双方于1946年6月间,经徐敏介绍定婚,同年10月结婚,结婚之后,魏疑张之品质不佳,行动不检,(可是魏自己于1947年曾在冀东十三分区和一个护士恋爱并曾向组织要求与张离婚未经批准)。张嫌魏之思想守旧,不信任他,她与男同志交言,魏疑发生爱情,与女同志接谈,魏疑调唆离婚,加之双方个性均强,日常争吵打架(张称魏常用手枪威胁,魏否认用枪),感情逐渐破裂,据张称前后提出离婚4次(据魏之书面及口供是3次)均经组织调解暂息。1949年冬先由魏提出离婚,张认为经魏提出离婚是可耻的,不同意。至12月间,张提出离婚经过团、师、军各单位调解无效,由宁夏军区政治部函送宁夏省人民法院依法处理,经传讯双方并多方调解,但女方以婚姻法第十七条“男女一方坚决请求离婚的,经区人民政府和司法机关调解无效时,亦准予离婚”之规定,绝对要离婚,而男方魏诚坚持婚姻法第十九条:“现役革命军人与家庭有通讯关系的,其配偶提出离婚,须得革命军人的同意”之规定,绝对不同意离婚,假若离婚的话,他情愿牺牲20余年的革命历史和张平生拼个死活,双方各执一条,相持不下,而其情况已到相当的严重。

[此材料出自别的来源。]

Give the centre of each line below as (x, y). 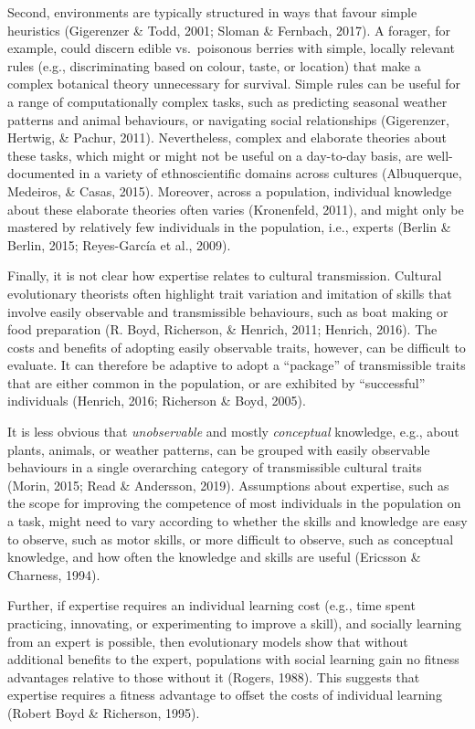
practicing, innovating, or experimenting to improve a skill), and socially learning (235, 623)
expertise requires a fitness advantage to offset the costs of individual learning (225, 695)
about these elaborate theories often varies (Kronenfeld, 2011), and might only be (236, 209)
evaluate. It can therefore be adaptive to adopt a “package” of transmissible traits (237, 365)
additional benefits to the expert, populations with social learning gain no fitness (233, 659)
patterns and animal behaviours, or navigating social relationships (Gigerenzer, (228, 119)
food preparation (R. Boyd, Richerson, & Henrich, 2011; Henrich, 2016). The (222, 329)
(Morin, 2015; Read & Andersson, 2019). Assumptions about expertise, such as (228, 485)

(二)我院根据上述材料,于6月15日批答如下:从宁夏省人民法院所呈材料来看,两人感情一贯不合应当离婚,至男方依婚姻法第十九条,女方依婚姻法第十七条为根据,这是闹蹩扭的作法,而且婚姻法第十九条的内容是迁就政治上比较落后的战士的规定,一个干部不应等同于政治上比较落后的战士,应该坚决拥护婚姻自由,令该院好好加以说服,同时魏诚来信也以此内容作答。

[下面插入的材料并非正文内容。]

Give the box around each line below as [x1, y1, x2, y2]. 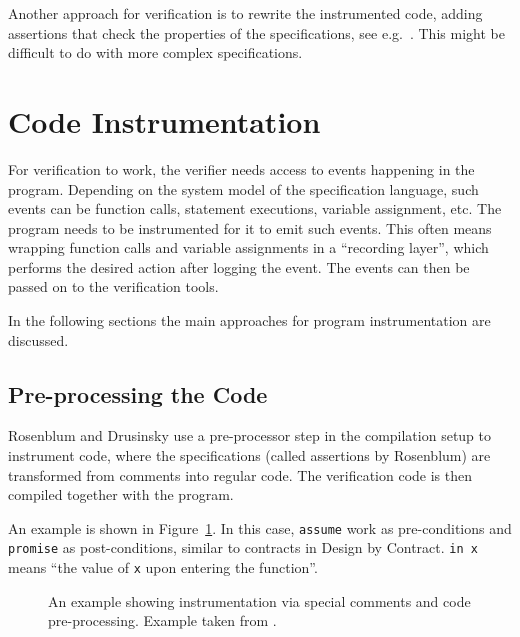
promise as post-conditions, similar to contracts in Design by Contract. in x [8, 537, 478, 558]
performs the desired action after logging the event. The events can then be [8, 256, 470, 277]
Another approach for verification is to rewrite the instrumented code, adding [8, 3, 483, 23]
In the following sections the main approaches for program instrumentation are [8, 310, 491, 331]
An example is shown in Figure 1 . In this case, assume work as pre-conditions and [8, 517, 512, 538]
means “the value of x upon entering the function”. [8, 557, 318, 578]
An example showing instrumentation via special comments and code [48, 590, 471, 611]
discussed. [8, 329, 69, 350]
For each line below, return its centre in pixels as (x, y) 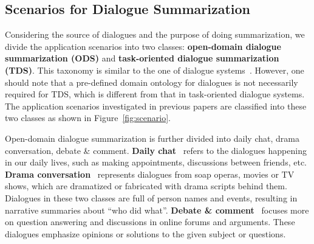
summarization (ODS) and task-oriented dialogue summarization (142, 58)
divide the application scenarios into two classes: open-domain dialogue (143, 46)
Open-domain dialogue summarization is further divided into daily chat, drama (152, 138)
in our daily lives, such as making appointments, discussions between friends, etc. (156, 162)
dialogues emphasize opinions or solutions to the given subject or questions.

(三)继魏诚于7月20日又来一封信,对法院表示不满,现抄原文如下:
你们于六月22日来信已收到了,关于你们的信内谈到的一切,我完全懂得,政府和政府法令我是完全拥护的,不过政府那些主观主义的人,官僚主义的人,我对他确有些不敢赞成,政府法令应该是根据实际问题来处理事情的,并不是空口说空话,我前信上的意见并不是说离婚不可以,而是请求政府要将内的若干道理给予辩别清楚,追求一个真理出来,不能马马虎虎。我也并不说要组织迁就我,我找不到老婆我不找,(封建所说穷人命苦)又有什么了不得呢ⅶ战事结束了政府有落脚之处要不要当兵的也无关系了,最多我斗争20年的来历到如此结果吧。从此看来斗争是个可耻的,可惜父母一生所养。
关于这个问题由你们随便处理吧!我不再谈别的,就是怎样谈马列主义,总之被人曲解,还有什么可谈的呢ⅶ至于我个人进步不进步就在于我了。我完成了这样多年的革命任务,到今天完成了这样结果还不知将来又是如何,我还有什么可完成的呢ⅶ你们要我考虑,但我考虑总的结果和我个人的结论就在这里。

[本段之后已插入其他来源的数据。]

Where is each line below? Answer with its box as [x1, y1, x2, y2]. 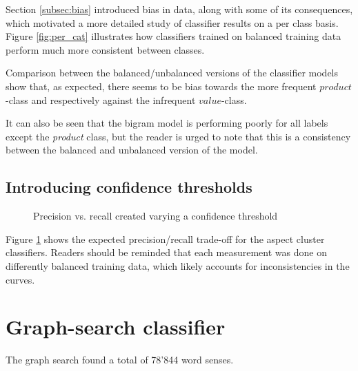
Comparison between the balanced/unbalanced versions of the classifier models [6, 65, 339, 80]
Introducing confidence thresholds [6, 176, 252, 198]
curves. [6, 272, 35, 286]
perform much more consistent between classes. [6, 42, 205, 56]
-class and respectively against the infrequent [6, 92, 196, 107]
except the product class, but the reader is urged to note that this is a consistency [6, 129, 351, 143]
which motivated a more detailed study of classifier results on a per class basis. [6, 15, 339, 30]
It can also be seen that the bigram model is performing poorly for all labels [6, 116, 328, 130]

这里我最后的希望,请政府和军队开除军籍和政府的严格制裁,我们军队系统的兵团司令机关在西安,他们也清楚我这个人,你们可商谈办理此事,我是决心不愿再在军队服务下去了。我就要如此,政府也不要管我,别不多谈,咳一肚子冤气无处数诉,不再谈了,等你们办吧!
(四)由此看来婚姻法是进步的,但现在在下边有些干部还接受不了,如张平生和魏诚的婚姻案是,像这样的问题究应如何处理,请钧院指示为祷。